[Stored entries]
↓
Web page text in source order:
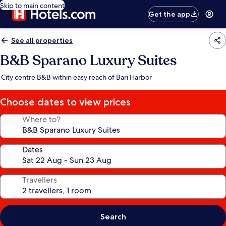
Skip to main content
Get the app
See all properties
B&B Sparano Luxury Suites
City centre B&B within easy reach of Bari Harbor
Choose dates to view prices
Where to?
Dates
Travellers
Search
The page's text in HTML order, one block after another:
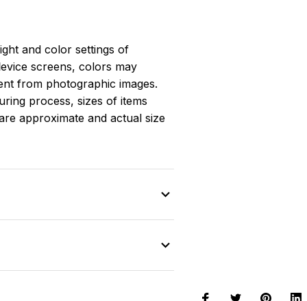
and color settings of
screens, colors may
from photographic images.
process, sizes of items
approximate and actual size
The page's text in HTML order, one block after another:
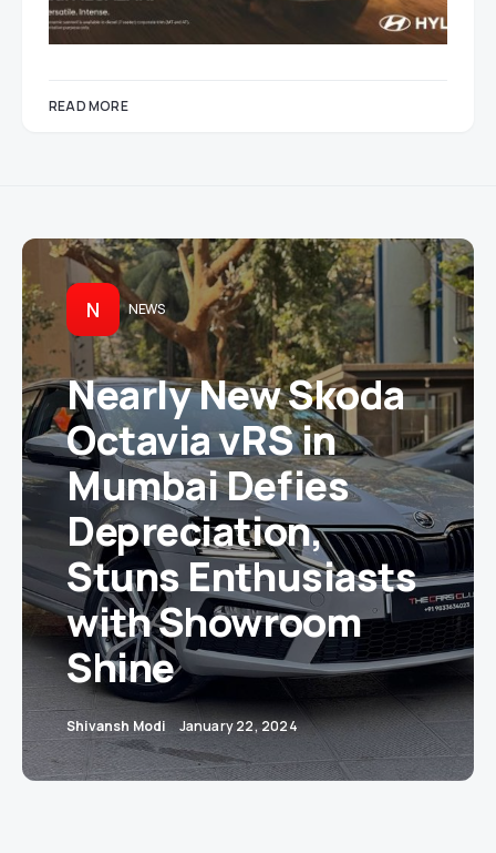
READ MORE
N NEWS
Nearly New Skoda
Octavia vRS in
Mumbai Defies
Depreciation,
Stuns Enthusiasts
with Showroom
Shine
Shivansh Modi January 22, 2024
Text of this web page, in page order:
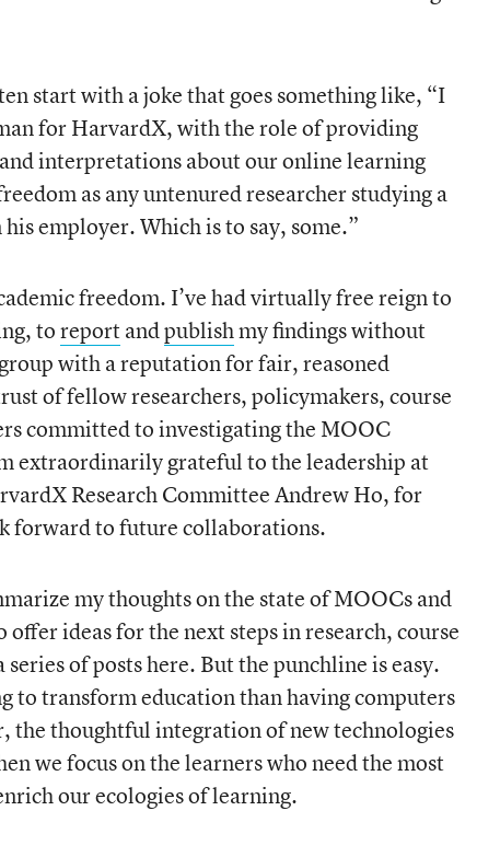
start with a joke that goes something like, “I
for HarvardX, with the role of providing
interpretations about our online learning
as any untenured researcher studying a
employer. Which is to say, some.”
freedom. I’ve had virtually free reign to
toreportandpublishmy findings without
with a reputation for fair, reasoned
of fellow researchers, policymakers, course
committed to investigating the MOOC
extraordinarily grateful to the leadership at
Research Committee Andrew Ho, for
forward to future collaborations.
my thoughts on the state of MOOCs and
ideas for the next steps in research, course
of posts here. But the punchline is easy.
to transform education than having computers
the thoughtful integration of new technologies
we focus on the learners who need the most
our ecologies of learning.
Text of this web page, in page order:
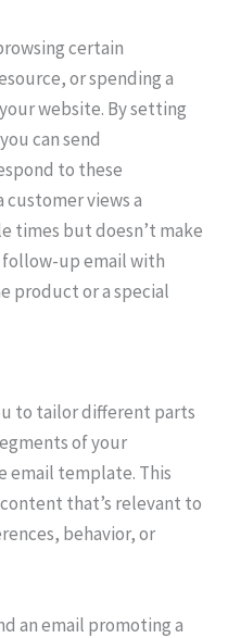
certain
or spending a
website. By setting
can send
to these
customer views a
but doesn’t make
follow-up email with
product or a special
to tailor different parts
of your
email template. This
that’s relevant to
behavior, or
an email promoting a
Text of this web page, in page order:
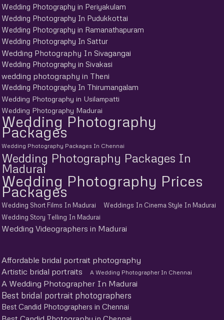
Wedding Photography in Periyakulam
Wedding Photography In Pudukkottai
Wedding Photography in Ramanathapuram
Wedding Photography In Sattur
Wedding Photography In Sivagangai
Wedding Photography in Sivakasi
wedding photography in Theni
Wedding Photography In Thirumangalam
Wedding Photography in Usilampatti
Wedding Photography Madurai
Wedding Photography
Packages
Wedding Photography Packages In Chennai
Wedding Photography Packages In
Madurai
Wedding Photography Prices
Packages
Wedding Short Films In Madurai
Weddings In Cinema Style In Madurai
Wedding Story Telling In Madurai
Wedding Videographers in Madurai
Affordable bridal portrait photography
Artistic bridal portraits
A Wedding Photographer In Chennai
A Wedding Photographer In Madurai
Best bridal portrait photographers
Best Candid Photographers in Chennai
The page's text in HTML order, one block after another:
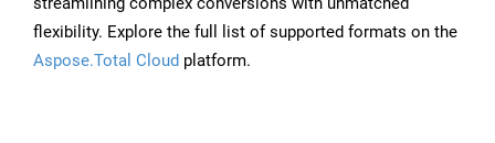
flexibility. Explore the full list of supported formats on the
Aspose.Total Cloud platform.
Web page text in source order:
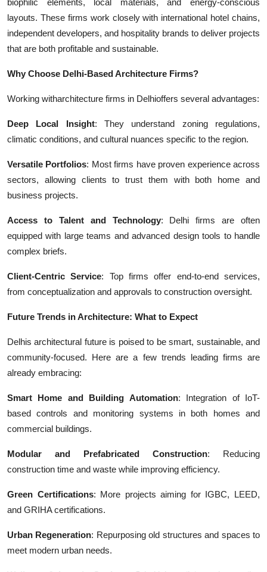
layouts. These firms work closely with international hotel chains,
independent developers, and hospitality brands to deliver projects
that are both profitable and sustainable.
Why Choose Delhi-Based Architecture Firms?
Working witharchitecture firms in Delhioffers several advantages:
Deep Local Insight: They understand zoning regulations,
climatic conditions, and cultural nuances specific to the region.
Versatile Portfolios: Most firms have proven experience across
sectors, allowing clients to trust them with both home and
business projects.
Access to Talent and Technology: Delhi firms are often
equipped with large teams and advanced design tools to handle
complex briefs.
Client-Centric Service: Top firms offer end-to-end services,
from conceptualization and approvals to construction oversight.
Future Trends in Architecture: What to Expect
Delhis architectural future is poised to be smart, sustainable, and
community-focused. Here are a few trends leading firms are
already embracing:
Smart Home and Building Automation: Integration of IoT-
based controls and monitoring systems in both homes and
commercial buildings.
Modular and Prefabricated Construction: Reducing
construction time and waste while improving efficiency.
Green Certifications: More projects aiming for IGBC, LEED,
and GRIHA certifications.
Urban Regeneration: Repurposing old structures and spaces to
meet modern urban needs.
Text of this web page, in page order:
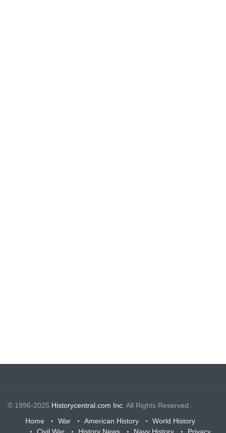
© 1996-2025 Historycentral.com Inc. All Rights Reserved.
Home
War American History
World History
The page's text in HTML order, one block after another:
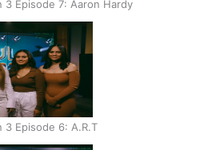
3 Episode 7: Aaron Hardy
3 Episode 6: A.R.T
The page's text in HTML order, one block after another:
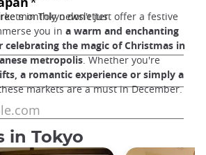
in Tokyo don't just offer a festive
you in a warm and enchanting
celebrating the magic of Christmas in
metropolis. Whether you're
a romantic experience or simply a
markets are a must in December.
in Tokyo
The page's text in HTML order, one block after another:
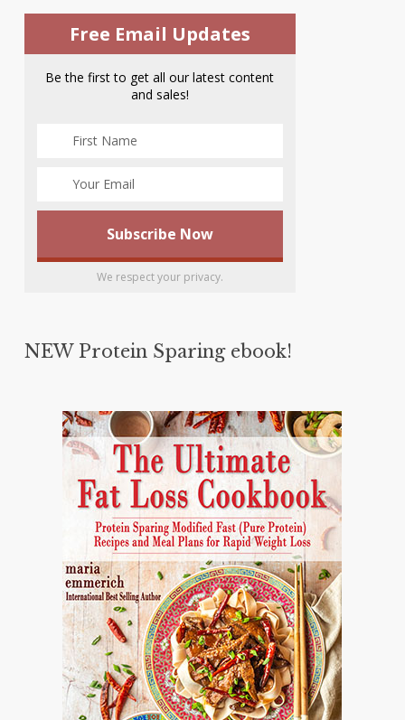
Free Email Updates
Be the first to get all our latest content
and sales!
We respect your privacy.
NEW Protein Sparing ebook!
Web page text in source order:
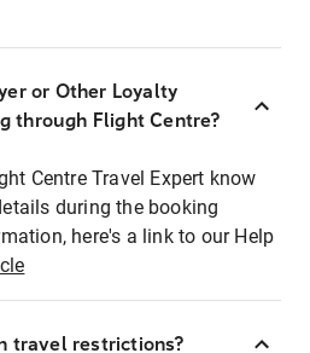
or Other Loyalty
through Flight Centre?
Centre Travel Expert know
during the booking
here's a link to our Help
travel restrictions?
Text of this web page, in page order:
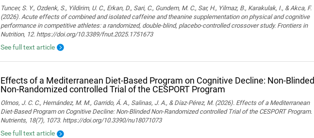
Tuncer, S. Y., Ozdenk, S., Yildirim, U. C., Erkan, D., Sari, C., Gundem, M. C., Sar, H., Yilmaz, B., Karakulak, I., & Akca, F.
(2026). Acute effects of combined and isolated caffeine and theanine supplementation on physical and cognitive
performance in competitive athletes: a randomized, double-blind, placebo-controlled crossover study. Frontiers in
Nutrition, 12. https://doi.org/10.3389/fnut.2025.1751673
See full text article
Effects of a Mediterranean Diet-Based Program on Cognitive Decline: Non-Blinded
Non-Randomized controlled Trial of the CESPORT Program
Olmos, J. C. C., Hernández, M. M., Garrido, Á. A., Salinas, J. A., & Díaz-Pérez, M. (2026). Effects of a Mediterranean
Diet-Based Program on Cognitive Decline: Non-Blinded Non-Randomized controlled Trial of the CESPORT Program.
Nutrients, 18(7), 1073. https://doi.org/10.3390/nu18071073
See full text article
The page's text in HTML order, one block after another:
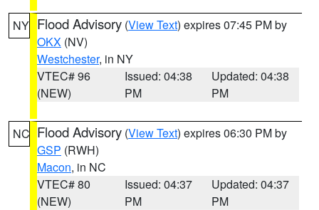
NY Flood Advisory (View Text) expires 07:45 PM by
OKX (NV)
Westchester, in NY
VTEC# 96
(NEW)
Issued: 04:38
PM
Updated: 04:38
PM
NC Flood Advisory (View Text) expires 06:30 PM by
GSP (RWH)
Macon, in NC
VTEC# 80
(NEW)
Issued: 04:37
PM
Updated: 04:37
PM
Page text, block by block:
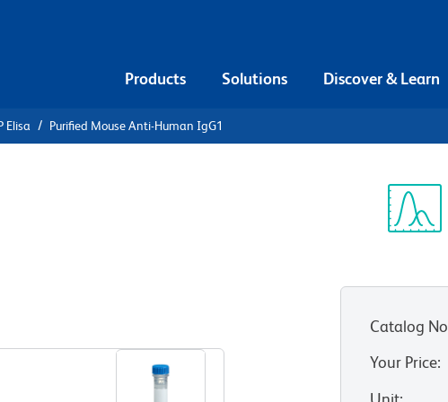
Products Solutions Discover & Learn
Elisa Purified Mouse Anti-Human IgG1
Catalog No
Your Price:
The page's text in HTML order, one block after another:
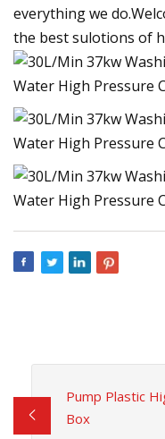
everything we
the best sulotions of
Pump Plastic
Box
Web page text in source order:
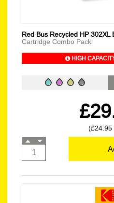
Red Bus Recycled HP 302XL
Cartridge Combo Pack
HIGH
(£24.95
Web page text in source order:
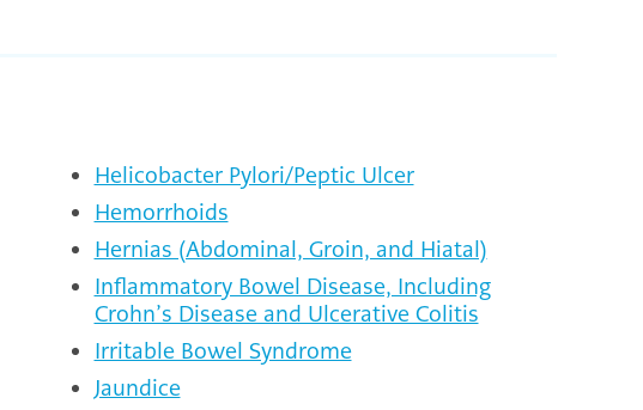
↑
[WHAT YOU SHOULD DO]
Although the records include pictures, the copy should reproduce every line exactly and none of the pictures.

[EXERCISE SOLUTION]
Web page text in source order:
Skip to main content
Get the app
See all properties
B&B Sparano Luxury Suites
City centre B&B within easy reach of Bari Harbor
Choose dates to view prices
Where to?
Dates
Travellers
Search
The page's text in HTML order, one block after another:
and color settings of
screens, colors may
from photographic images.
process, sizes of items
approximate and actual size
The page's text in HTML order, one block after another:
READ MORE
N NEWS
Nearly New Skoda
Octavia vRS in
Mumbai Defies
Depreciation,
Stuns Enthusiasts
with Showroom
Shine
Shivansh Modi January 22, 2024
Text of this web page, in page order:
start with a joke that goes something like, “I
for HarvardX, with the role of providing
interpretations about our online learning
as any untenured researcher studying a
employer. Which is to say, some.”
freedom. I’ve had virtually free reign to
toreportandpublishmy findings without
with a reputation for fair, reasoned
of fellow researchers, policymakers, course
committed to investigating the MOOC
extraordinarily grateful to the leadership at
Research Committee Andrew Ho, for
forward to future collaborations.
my thoughts on the state of MOOCs and
ideas for the next steps in research, course
of posts here. But the punchline is easy.
to transform education than having computers
the thoughtful integration of new technologies
we focus on the learners who need the most
our ecologies of learning.
Text of this web page, in page order:
certain
or spending a
website. By setting
can send
to these
customer views a
but doesn’t make
follow-up email with
product or a special
to tailor different parts
of your
email template. This
that’s relevant to
behavior, or
an email promoting a
Text of this web page, in page order:
Wedding Photography in Periyakulam
Wedding Photography In Pudukkottai
Wedding Photography in Ramanathapuram
Wedding Photography In Sattur
Wedding Photography In Sivagangai
Wedding Photography in Sivakasi
wedding photography in Theni
Wedding Photography In Thirumangalam
Wedding Photography in Usilampatti
Wedding Photography Madurai
Wedding Photography
Packages
Wedding Photography Packages In Chennai
Wedding Photography Packages In
Madurai
Wedding Photography Prices
Packages
Wedding Short Films In Madurai
Weddings In Cinema Style In Madurai
Wedding Story Telling In Madurai
Wedding Videographers in Madurai
Affordable bridal portrait photography
Artistic bridal portraits
A Wedding Photographer In Chennai
A Wedding Photographer In Madurai
Best bridal portrait photographers
Best Candid Photographers in Chennai
The page's text in HTML order, one block after another:
flexibility. Explore the full list of supported formats on the
Aspose.Total Cloud platform.
Web page text in source order:
layouts. These firms work closely with international hotel chains,
independent developers, and hospitality brands to deliver projects
that are both profitable and sustainable.
Why Choose Delhi-Based Architecture Firms?
Working witharchitecture firms in Delhioffers several advantages:
Deep Local Insight: They understand zoning regulations,
climatic conditions, and cultural nuances specific to the region.
Versatile Portfolios: Most firms have proven experience across
sectors, allowing clients to trust them with both home and
business projects.
Access to Talent and Technology: Delhi firms are often
equipped with large teams and advanced design tools to handle
complex briefs.
Client-Centric Service: Top firms offer end-to-end services,
from conceptualization and approvals to construction oversight.
Future Trends in Architecture: What to Expect
Delhis architectural future is poised to be smart, sustainable, and
community-focused. Here are a few trends leading firms are
already embracing:
Smart Home and Building Automation: Integration of IoT-
based controls and monitoring systems in both homes and
commercial buildings.
Modular and Prefabricated Construction: Reducing
construction time and waste while improving efficiency.
Green Certifications: More projects aiming for IGBC, LEED,
and GRIHA certifications.
Urban Regeneration: Repurposing old structures and spaces to
meet modern urban needs.
Text of this web page, in page order:
© 1996-2025 Historycentral.com Inc. All Rights Reserved.
Home
War American History
World History
The page's text in HTML order, one block after another:
3 Episode 7: Aaron Hardy
3 Episode 6: A.R.T
The page's text in HTML order, one block after another:
in Tokyo don't just offer a festive
you in a warm and enchanting
celebrating the magic of Christmas in
metropolis. Whether you're
a romantic experience or simply a
markets are a must in December.
in Tokyo
The page's text in HTML order, one block after another:
Free Email Updates
Be the first to get all our latest content
and sales!
We respect your privacy.
NEW Protein Sparing ebook!
Web page text in source order:
or Other Loyalty
through Flight Centre?
Centre Travel Expert know
during the booking
here's a link to our Help
travel restrictions?
Text of this web page, in page order:
Tuncer, S. Y., Ozdenk, S., Yildirim, U. C., Erkan, D., Sari, C., Gundem, M. C., Sar, H., Yilmaz, B., Karakulak, I., & Akca, F.
(2026). Acute effects of combined and isolated caffeine and theanine supplementation on physical and cognitive
performance in competitive athletes: a randomized, double-blind, placebo-controlled crossover study. Frontiers in
Nutrition, 12. https://doi.org/10.3389/fnut.2025.1751673
See full text article
Effects of a Mediterranean Diet-Based Program on Cognitive Decline: Non-Blinded
Non-Randomized controlled Trial of the CESPORT Program
Olmos, J. C. C., Hernández, M. M., Garrido, Á. A., Salinas, J. A., & Díaz-Pérez, M. (2026). Effects of a Mediterranean
Diet-Based Program on Cognitive Decline: Non-Blinded Non-Randomized controlled Trial of the CESPORT Program.
Nutrients, 18(7), 1073. https://doi.org/10.3390/nu18071073
See full text article
The page's text in HTML order, one block after another:
NY Flood Advisory (View Text) expires 07:45 PM by
OKX (NV)
Westchester, in NY
VTEC# 96
(NEW)
Issued: 04:38
PM
Updated: 04:38
PM
NC Flood Advisory (View Text) expires 06:30 PM by
GSP (RWH)
Macon, in NC
VTEC# 80
(NEW)
Issued: 04:37
PM
Updated: 04:37
PM
Page text, block by block:
Products Solutions Discover & Learn
Elisa Purified Mouse Anti-Human IgG1
Catalog No
Your Price:
The page's text in HTML order, one block after another:
everything we
the best sulotions of
Pump Plastic
Box
Web page text in source order:
Red Bus Recycled HP 302XL
Cartridge Combo Pack
HIGH
(£24.95
Web page text in source order:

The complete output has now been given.